How to determine if SRA file is single or paired end?
7.4 years ago
davedeto ▴ 180

I have a situation where I want to run batch script to align reads from a bunch of different samples in a GEO accession. Some are single-ended and some are paired, but the meta-data in the series matrix file does not indicate which is which. Now, I can manually convert to fastq and inspect the files to determine it, but I'd like to find an automated way to do this. I know that the SRA file must have meta-data stored in it to explain where the split should occur, but I can't figure out how to get at it. The only thing that looks like it might be what I want is the sra-stat program in the sra toolkit, however I can't find any documentation on its output, and the default text output is just a cryptic series of numbers divided up by colons/pipes.

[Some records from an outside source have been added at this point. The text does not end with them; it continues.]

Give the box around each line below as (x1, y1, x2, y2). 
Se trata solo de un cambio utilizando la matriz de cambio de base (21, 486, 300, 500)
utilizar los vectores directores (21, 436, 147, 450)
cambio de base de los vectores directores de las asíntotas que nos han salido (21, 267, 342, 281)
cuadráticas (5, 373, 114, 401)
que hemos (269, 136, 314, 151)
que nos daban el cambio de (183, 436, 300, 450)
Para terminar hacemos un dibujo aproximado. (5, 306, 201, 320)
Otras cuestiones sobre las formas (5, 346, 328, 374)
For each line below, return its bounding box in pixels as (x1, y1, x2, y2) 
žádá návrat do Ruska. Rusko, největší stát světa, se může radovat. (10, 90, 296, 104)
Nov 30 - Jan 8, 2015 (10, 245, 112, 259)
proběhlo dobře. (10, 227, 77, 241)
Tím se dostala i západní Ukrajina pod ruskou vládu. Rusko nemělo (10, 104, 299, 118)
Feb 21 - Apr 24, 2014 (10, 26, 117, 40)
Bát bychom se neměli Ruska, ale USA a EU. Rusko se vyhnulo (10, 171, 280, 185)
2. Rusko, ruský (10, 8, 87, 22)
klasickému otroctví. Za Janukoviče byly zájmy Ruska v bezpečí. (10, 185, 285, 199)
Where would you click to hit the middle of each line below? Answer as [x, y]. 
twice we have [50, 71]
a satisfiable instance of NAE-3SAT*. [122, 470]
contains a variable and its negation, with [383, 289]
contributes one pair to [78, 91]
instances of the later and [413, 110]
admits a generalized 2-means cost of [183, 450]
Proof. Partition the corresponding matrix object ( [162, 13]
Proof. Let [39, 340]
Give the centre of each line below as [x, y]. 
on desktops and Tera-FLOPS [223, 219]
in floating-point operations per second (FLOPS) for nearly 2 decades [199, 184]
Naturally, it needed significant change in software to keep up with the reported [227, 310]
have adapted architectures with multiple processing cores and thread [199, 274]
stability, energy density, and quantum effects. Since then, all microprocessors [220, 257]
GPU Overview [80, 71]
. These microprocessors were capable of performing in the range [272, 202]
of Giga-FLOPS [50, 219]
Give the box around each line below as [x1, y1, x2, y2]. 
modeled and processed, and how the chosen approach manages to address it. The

I could always run sra-stat with the -s option, output as XML, and find the answer there, but this requires the routine to go through the entire file, which takes a while. I could also just run fastq-dump with the --split-files option and look to see if I get one or two files as a result, but this also seems like a bit of a hack. Is there a better way?

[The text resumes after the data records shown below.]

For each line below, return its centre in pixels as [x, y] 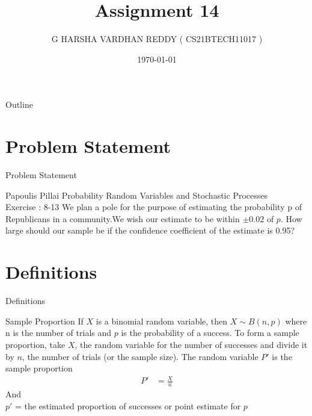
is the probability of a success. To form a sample [210, 333]
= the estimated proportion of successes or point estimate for [128, 405]
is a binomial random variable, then [162, 321]
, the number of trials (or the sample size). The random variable [140, 356]
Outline [19, 104]
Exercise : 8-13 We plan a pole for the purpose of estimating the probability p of [154, 207]
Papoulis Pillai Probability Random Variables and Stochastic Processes [136, 195]
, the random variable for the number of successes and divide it [191, 344]
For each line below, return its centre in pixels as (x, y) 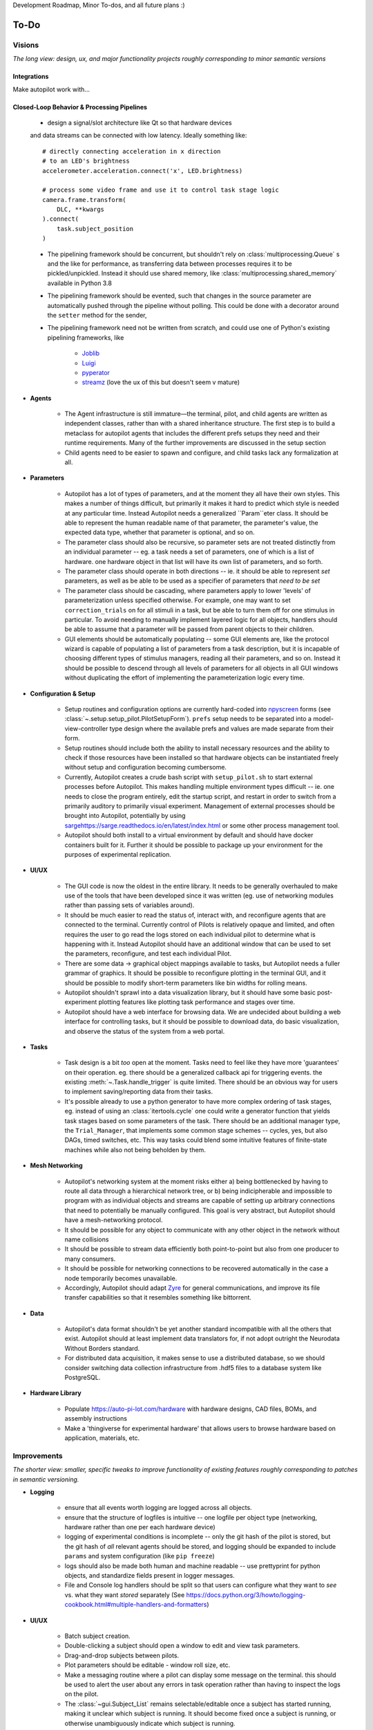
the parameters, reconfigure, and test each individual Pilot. (148, 954)
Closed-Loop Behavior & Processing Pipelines (80, 107)
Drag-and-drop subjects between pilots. (122, 1655)
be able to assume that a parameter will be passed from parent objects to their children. (189, 629)
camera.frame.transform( (84, 200)
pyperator (96, 372)
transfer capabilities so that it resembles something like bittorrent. (158, 1297)
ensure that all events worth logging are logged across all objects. (158, 1508)

It feels like there should be some header information in the file that I could quickly access.

7.4 years ago
Kamil ★ 2.1k

You might be interested to try my script:

This is a great idea to use the --split-spot option of the fastq-dump. Although your way above is definitely good, I think that davedeto has a slightly simpler solution which I incorporate here:

srr="SRR3184279"
numLines=$(fastq-dump -X 1 -Z --split-spot$srr | wc -l)
if [ $numLines -eq 4 ] then echo "$srr is single-end"
else
echo "\$srr is paired-end"
fi

cool! very simplified, thanks ! :)

7.4 years ago
davedeto ▴ 180

Kamil's suggestion to just use -X 1 and look at the first read was great! Thanks

I made this into a python function and thought I'd share in case anyone else wants to use it.

Hi @davedeto,

I liked your python script to find the single-end or paired-end. I am very new to pytthon and in my case I have fastq files generated from illumina sequencing. In my case, the paired-end reads name are samplename_1_sequence.txt.gz and single-end reads name samplename_sequence.txt.gz. If I want to use the above script to my filenames, how would I chane it?

Kindly guide me

6.1 years ago
zpliu ▴ 50

Another simple way is to check the SRR ID of your sample in SRA Run Browser: http://trace.ncbi.nlm.nih.gov/Traces/sra/

"Browse" -> "Run Browser" -> then input your ID

The LAYOUT result will tell you. Also, the 'Reads' label shows 1 read for single end, and 2 reads for paired end.